Many of these companies weren’t serving Singaporean customers. They were using Singapore’s reputation as a cover to operate in places with no rules at all. Think of it like a company registering a luxury car in Switzerland just to drive it through countries with no speed limits. MAS didn’t want their name tied to that kind of behavior. So they pulled the plug.

The Financial Services and Markets Act 2022 gave MAS the power to go after any company operating from Singapore - no matter where their users were. That’s called extraterritorial reach. It means if you’re based in Singapore, even if your servers are in Estonia and your customers are in Nigeria, MAS still controls you. And they’re not bluffing.

The License That Almost Doesn’t Exist

To legally operate any crypto service in Singapore - whether it’s exchanges, wallet providers, or token sales - you now need a Digital Token Service Provider (DTSP) license. Sounds simple, right? Except MAS says they’ll issue licenses only in “extremely limited circumstances.”

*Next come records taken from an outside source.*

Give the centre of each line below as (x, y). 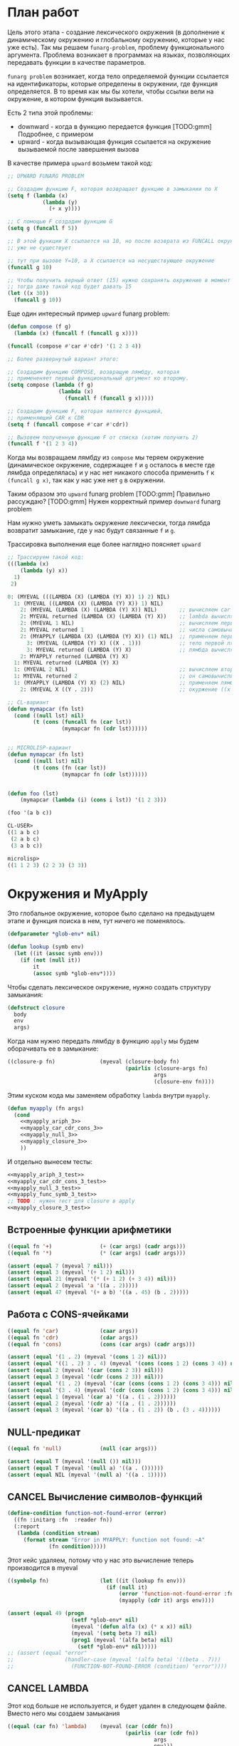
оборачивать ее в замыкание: (53, 1049)
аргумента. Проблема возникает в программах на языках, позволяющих (119, 55)
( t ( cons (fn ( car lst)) (70, 768)
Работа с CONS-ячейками (68, 1315)
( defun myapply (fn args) (46, 1108)
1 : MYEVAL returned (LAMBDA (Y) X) (67, 663)
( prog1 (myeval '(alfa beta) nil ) (122, 1640)
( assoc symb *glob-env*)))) (74, 973)
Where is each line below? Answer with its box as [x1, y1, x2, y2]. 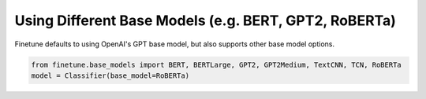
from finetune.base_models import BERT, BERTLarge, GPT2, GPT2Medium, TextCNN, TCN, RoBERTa [31, 60, 402, 69]
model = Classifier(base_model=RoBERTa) [31, 71, 189, 80]
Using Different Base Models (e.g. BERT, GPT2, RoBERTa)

That’s not a loophole. That’s a wall.

To even get considered, you need:

  • A minimum capital reserve of SGD 5 million (about USD 3.7 million)
  • A full-time, Singapore-based compliance officer - someone with proven AML/CFT experience
  • Annual independent audits by a firm approved by MAS
  • Full implementation of the Travel Rule for all transactions over SGD 1,500
  • Robust cybersecurity systems that pass MAS’s technical review
And that’s just the start. You also have to prove you can handle customer suitability checks. That means you can’t just let anyone buy crypto. You have to assess their financial situation, risk tolerance, and experience. And you can’t let people use credit cards to buy crypto anymore - that’s banned.

The cost to comply? Firms report spending between SGD 50,000 and SGD 200,000 just to upgrade their systems for the Travel Rule. Hiring a qualified compliance officer in Singapore? That’ll cost you SGD 150,000 to SGD 250,000 a year. Add in audits, legal fees, and software, and you’re looking at over half a million dollars just to stay in the game.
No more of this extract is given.